Conservation of Energy and projectile motion

[vlmstudent]

I am finishing up a lab write up for conservation of energy, where we launched a projectile into the air and measured the initial velocity and height of the projectile. ( 10 trials)

One of my questions asks if I wanted the ball (projectile) to travel twice as high, how much faster would it have to leave the launcher?

From conservation of energy, I've derived the equation: Ug(initial) = K(final) or mgh (final) = 1/2mv^2 (initial)
When using arbitrary numbers, it looks to me that the initial velocity must increase by approximately 1.41m/s times. Is this correct? If it isn't, is there a way that I can find this out?

When I used this number with my actual data from the experiment, it doesn't equivocate. This might be because my calculations of Ug initial and K final were in disagreement with each other due to extremely small uncertainties. But I just want to make sure that is the only reason why.

Thanks for your help in advance.

 

[berkeman]

I am finishing up a lab write up for conservation of energy, where we launched a projectile into the air and measured the initial velocity and height of the projectile. ( 10 trials)

One of my questions asks if I wanted the ball (projectile) to travel twice as high, how much faster would it have to leave the launcher?

From conservation of energy, I've derived the equation: Ug(initial) = K(final) or mgh (final) = 1/2mv^2 (initial)
When using arbitrary numbers, it looks to me that the initial velocity must increase by approximately 1.41m/s times. Is this correct? If it isn't, is there a way that I can find this out?

When I used this number with my actual data from the experiment, it doesn't equivocate. This might be because my calculations of Ug initial and K final were in disagreement with each other due to extremely small uncertainties. But I just want to make sure that is the only reason why.

Thanks for your help in advance.

Welcome to the PF.

In your future posts in the schoolwork forums, please fill out the Template that you are provided when starting a new schoolwork thread. It helps to organize your post, and makes it easier for us to help you. Thanks.

On your question, it looks like you did the correct thing with the KE and PE equations. Can you post your experimental setup and your data so we can check them?

 

[vlmstudent]

Sorry about that.

I am not as worried about my experimental data adding up because after calculating my uncertainties, I found the values to not be in agreement with each other. I've found a number of reasons for this. However, my particular class is using a lab manual that is still in the editing phases ( yes, we are the guinea pigs), so it was easy to make mistakes here and there.

My main question, is how does the value of initial velocity change if you want to double the height a projectile reaches? Is there an expression I can derive through conservation of energy? This was a projectile launching straight up into the air.

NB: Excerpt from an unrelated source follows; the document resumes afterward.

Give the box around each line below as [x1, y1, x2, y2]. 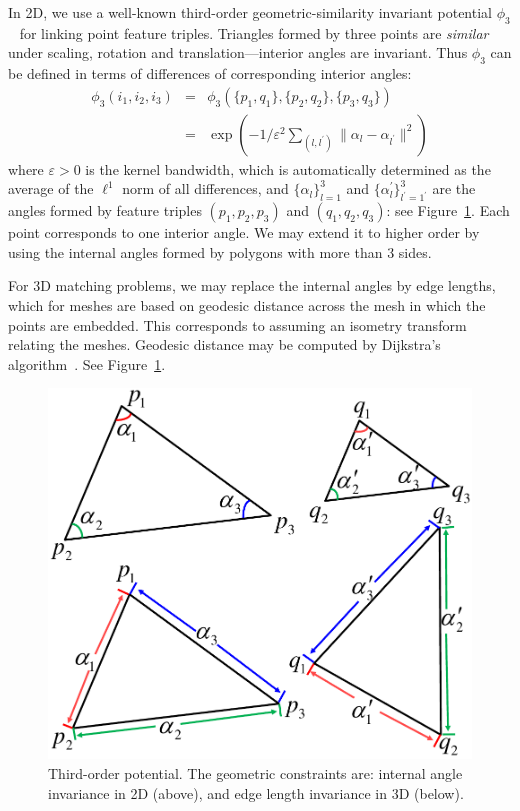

The question on my worksheet is: For the ball to travel twice as high, how much faster would it have to leave the launcher?
Since my data doesn't quite add up, I was planning to use an expression to answer this question instead of my data. If you think looking at my experimental data will help, I have included it as an attachment.

The set up:

A launcher pointing upwards with two photogates measuring time it took for the projectile to pass from the bottom one to the top one. The photogates were approximately 10 cm apart from each other (however I measured them to be 9.5cm). By using this set up I was able to determine initial velocity of each trial. A meter stick was fastened up vertically to measure height of the ball. The 0 of the meter stick was lined up with the bottom photogate. Values for h (y final) were measured by sight only. ( I realize there is room for discrepancy here).

mass of the projectile is not included on my data sheet. It is 0.016116 kg

Issues with data:
I reported height (h) to nearest cm. (values are reported in meters), while it may have been in my favor to attempt to calculate to the mm. By eyesight, this is rather difficult. But the experiment didn't specify this.
Also... the distance from the top and bottom photogate was different from one side to another. I should have measured the other side that was braced to a bar, which would have likely given me a measurement closer to the 10 cm I was looking for. Thanks again for your help!

 

[berkeman]

Sorry about that.

No worries

I am not as worried about my experimental data adding up because after calculating my uncertainties, I found the values to not be in agreement with each other.

Your data look pretty close.

$$\frac{1}{2}mv^2 = mgh$$
$$(3m/s)^2 = 2 * 9.8\frac{m}{s^2} 0.5m$$
$$9\frac{m^2}{s^2} = 9.8 \frac{m^2}{s^2}$$

Certainly determining the launch velocity with sensors that far apart is problematic. Which direction would that give you an error in your data? Is it in the right direction to help to explain the difference in the two numbers in my last equation?

By using this set up I was able to determine initial velocity of each trial.

Or did you already apply the correction needed to account for the separation of the 2 gates? If not, can you say how you could calculate how to correct that time to give you the real initial velocity at the first photogate?